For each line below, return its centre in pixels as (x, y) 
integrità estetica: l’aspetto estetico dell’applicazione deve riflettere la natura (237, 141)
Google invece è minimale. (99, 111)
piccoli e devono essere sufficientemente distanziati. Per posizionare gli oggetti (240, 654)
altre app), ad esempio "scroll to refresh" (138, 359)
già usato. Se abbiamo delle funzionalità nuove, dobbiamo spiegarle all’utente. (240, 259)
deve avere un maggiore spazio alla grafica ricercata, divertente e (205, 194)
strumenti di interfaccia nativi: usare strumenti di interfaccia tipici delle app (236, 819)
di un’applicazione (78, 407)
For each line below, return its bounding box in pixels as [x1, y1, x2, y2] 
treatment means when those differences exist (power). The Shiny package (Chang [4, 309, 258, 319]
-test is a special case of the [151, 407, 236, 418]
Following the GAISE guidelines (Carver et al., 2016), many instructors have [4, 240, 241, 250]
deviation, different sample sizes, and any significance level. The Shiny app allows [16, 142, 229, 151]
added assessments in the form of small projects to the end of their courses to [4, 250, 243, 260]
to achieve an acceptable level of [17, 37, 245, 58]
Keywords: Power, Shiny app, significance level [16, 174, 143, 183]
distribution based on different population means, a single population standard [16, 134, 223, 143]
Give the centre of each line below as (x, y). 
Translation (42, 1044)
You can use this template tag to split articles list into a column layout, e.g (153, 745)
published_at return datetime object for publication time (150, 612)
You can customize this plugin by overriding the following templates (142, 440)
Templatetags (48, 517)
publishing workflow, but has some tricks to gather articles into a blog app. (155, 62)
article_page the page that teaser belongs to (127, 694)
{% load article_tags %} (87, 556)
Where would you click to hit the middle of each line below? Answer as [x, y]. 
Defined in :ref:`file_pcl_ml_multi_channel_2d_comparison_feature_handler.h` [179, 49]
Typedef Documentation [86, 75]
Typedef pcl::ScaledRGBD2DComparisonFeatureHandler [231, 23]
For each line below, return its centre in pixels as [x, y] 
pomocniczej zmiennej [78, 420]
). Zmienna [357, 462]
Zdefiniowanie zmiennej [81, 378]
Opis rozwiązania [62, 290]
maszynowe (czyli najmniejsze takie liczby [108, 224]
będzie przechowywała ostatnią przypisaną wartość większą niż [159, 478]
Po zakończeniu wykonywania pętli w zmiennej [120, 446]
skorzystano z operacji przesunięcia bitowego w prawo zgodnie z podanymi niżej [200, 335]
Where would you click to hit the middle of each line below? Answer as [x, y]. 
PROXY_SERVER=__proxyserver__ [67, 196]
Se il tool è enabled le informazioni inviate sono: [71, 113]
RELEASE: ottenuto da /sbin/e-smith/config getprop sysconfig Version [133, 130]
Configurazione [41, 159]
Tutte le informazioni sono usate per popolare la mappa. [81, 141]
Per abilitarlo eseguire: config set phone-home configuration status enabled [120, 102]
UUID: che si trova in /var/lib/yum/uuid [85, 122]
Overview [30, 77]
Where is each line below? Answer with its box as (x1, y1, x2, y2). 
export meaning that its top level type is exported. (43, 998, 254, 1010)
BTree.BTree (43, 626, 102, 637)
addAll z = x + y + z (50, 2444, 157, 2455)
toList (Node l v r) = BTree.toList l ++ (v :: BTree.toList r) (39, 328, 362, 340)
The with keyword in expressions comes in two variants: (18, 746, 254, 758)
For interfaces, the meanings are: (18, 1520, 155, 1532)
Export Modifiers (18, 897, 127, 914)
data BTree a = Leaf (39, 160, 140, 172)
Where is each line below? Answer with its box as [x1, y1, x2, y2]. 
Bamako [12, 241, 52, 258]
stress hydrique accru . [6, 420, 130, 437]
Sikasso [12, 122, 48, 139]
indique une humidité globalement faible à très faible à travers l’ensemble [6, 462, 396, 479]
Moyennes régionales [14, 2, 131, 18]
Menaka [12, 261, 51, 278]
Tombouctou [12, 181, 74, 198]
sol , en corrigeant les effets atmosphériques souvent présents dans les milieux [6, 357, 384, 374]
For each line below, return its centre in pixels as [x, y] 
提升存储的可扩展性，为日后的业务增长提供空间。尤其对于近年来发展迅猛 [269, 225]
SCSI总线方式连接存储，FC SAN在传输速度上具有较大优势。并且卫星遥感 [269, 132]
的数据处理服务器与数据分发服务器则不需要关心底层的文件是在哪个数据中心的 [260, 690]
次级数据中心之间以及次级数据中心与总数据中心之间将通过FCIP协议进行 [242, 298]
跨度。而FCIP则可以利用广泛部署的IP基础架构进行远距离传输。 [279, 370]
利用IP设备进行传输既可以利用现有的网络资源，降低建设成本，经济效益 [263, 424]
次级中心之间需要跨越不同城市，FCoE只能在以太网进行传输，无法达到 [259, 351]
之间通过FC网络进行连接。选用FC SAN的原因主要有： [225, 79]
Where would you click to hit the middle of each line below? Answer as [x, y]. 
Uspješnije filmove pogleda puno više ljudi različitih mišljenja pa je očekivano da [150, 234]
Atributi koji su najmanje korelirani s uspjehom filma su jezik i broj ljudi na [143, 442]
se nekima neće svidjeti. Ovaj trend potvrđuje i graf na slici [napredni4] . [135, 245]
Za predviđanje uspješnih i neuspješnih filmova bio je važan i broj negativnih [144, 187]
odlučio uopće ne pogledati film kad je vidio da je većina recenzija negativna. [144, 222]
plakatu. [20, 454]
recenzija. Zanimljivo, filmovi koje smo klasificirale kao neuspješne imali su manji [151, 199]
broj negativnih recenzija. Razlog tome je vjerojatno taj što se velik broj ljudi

------------------------------------------------

▶ _Requirement_:
Within the listing above, copy each line that has the string "this".

▶ _Response to the task_:
You can use this template tag to split articles list into a column layout, e.g (153, 745)
You can customize this plugin by overriding the following templates (142, 440)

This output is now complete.